Читаем Театральные портреты. полностью

Его ум был ли глубок? Я не знаю. Но он был интересен. В его уме была какая-то самобытность. Далматов всегда подходил к делу, к людям с какой-то совершенно особой стороны. Он мог что-нибудь «брякнуть», но никогда за всю жизнь свою он не сказал банальности. Он мог быть тяжел по характеру в иных случаях жизни, но красота формы, в которую облекались его поступки, сама по себе была драгоценна, как настоящее произведение искусства. Он говорил иногда правду в такой тонкой, изящно-остроумной форме, что недалеким людям правда эта могла показаться лестью. Вообще его ум совершал какую-то чрезвычайно оригинальную, одному Далматову свойственную работу. Доставляло порой большое удовольствие проследить ход его силлогизмов и рассуждений — до того смел и необычен был логический механизм его мысли. Я знавал ограниченных людей, которым Далматов казался просто недалеким, но я не знаю ни одного истинно умного человека, который не считал бы Далматова умницей, и притом очаровательным умницей. Его ум был капризен и игрист, как шампанское, иногда тяжел, когда не зажигался, и всегда своеобразен.

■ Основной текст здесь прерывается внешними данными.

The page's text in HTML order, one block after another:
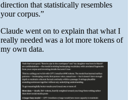
direction that statistically resembles
your corpus.”
Claude went on to explain that what I
really needed was a lot more tokens of
my own data.
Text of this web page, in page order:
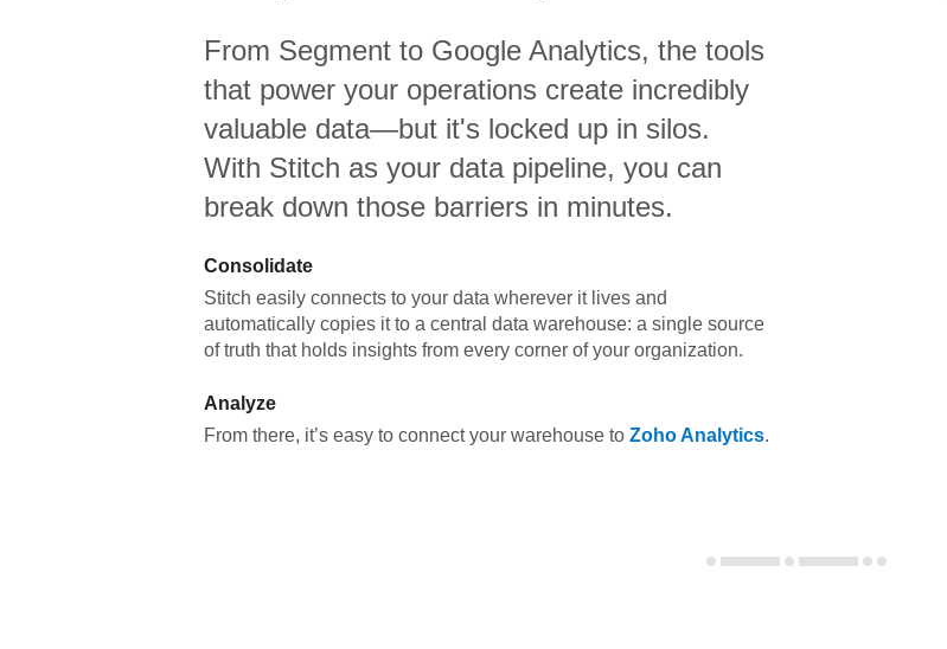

Настоящая фамилия Далматова была Лучич. Он не был русский по происхождению, да оно и было видно по всему. Когда он рассказывал, что фамилия Лучич насчитывает среди своих предков полководцев, сражавшихся чуть ли не при Александре Македонском, и писал в своей автобиографии, что его предки «охраняли мир», «вносили просвещение, представительствовали во время аристократической республики Далмации и Венецианской {174} республики, считаясь первыми моряками парусного флота», и что отец Василия Пантелеймоновича одесский негоциант, продолжал морскую службу и в севастопольскую войну был атакован на своих судах и взят в плен, почему тяготение Василия Лучича к морю является наследственной, так сказать, традицией, — то приятели и собутыльники Василия Пантелеймоновича смеялись и либо говорили: «Ну, будет врать-то!», либо так думали. Но я этому верил, то есть в общих чертах, разумеется. Про Александра Македонского оно, может быть, было и не так, история генералов Александра Македонского недостаточно известна, — но что в Далматове была раса — это бесспорно.

Он был породист — фигурой, лицом, повадкой, оскалом рта, врожденным изяществом манер. Его появление в обществе, где он был всегда желанным гостем, означало появление живописной, оригинальной фигуры, какого-то поэта жизни, изящного ее избранника, во вкусе Петрония. Далматов казался вообще римлянином эпохи расцвета греко-римской культуры. Я помню его в роли Марка Великолепного в «Новом муже». Он переживал в то время глубокую личную драму. Но он владел собой, как римлянин. Когда в антракте он поведал мне историю печальную, как могила, я, глядя на мужественное лицо, на котором он быстро накладывал какую-то тень, сказал ему:

— Как вы похожи сейчас на стоика.

В это время раздался звонок «на сцену». Он пожал мне руку и, оправляя красную тогу, молвил глубоким, теплым от волнения, но ровным, мужественным голосом:

— Актер должен всегда иметь наготове чемодан и исповедовать философию стоицизма.

— Ане эпикурейства? — вставил я.

Он с ласковой укоризной покачал головой и исчез {175} в шумном коридоре. И его необузданный нрав, когда он в молодые годы был усердным жрецом Вакха и Киприды, нисколько этому образцу не противоречил. И тут — в этой черте, в этой подробности — был атавизм, как и во всем его римском профиле и петронианском складе. Атавизм «божественного» Аполлона — с одной стороны, и козлоногого Диониса — с другой. Если допустить, как редкое исключение, возрождение старого, давно умершего мира в отдаленном потомке, то нужно допустить его во всем, во всех его началах, во всей его природе. И Петрония с венком на пиру избранных, и пьяного вакханта с гроздьями винограда, выпачканного землей во время священной сатурналии.

Молодость Далматова, да, пожалуй, и вся жизнь его была чрезвычайно сложна и разнообразна. Он познал всю «гамму ощущений», как говорит зудермановская Магда. Был беден, странствовал по шпалам, был буен и горд, любил, страдал, писал пьесы, статьи, увлекался общественной деятельностью, стремился в недоступные сферы, искал новых путей для дарования, вкусил и от тщеславия, и от самолюбия, и от «чаши власти». Он прожил один двадцать человеческих жизней.

Жизнь он любил страстно. Это была основная черта его натуры. Мысль о старости была для него невыносима. Ему было уже шестьдесят лет, но он старательно выпрямлял стан — не из кокетства актера, а из страха перед призраком старости и бездеятельности.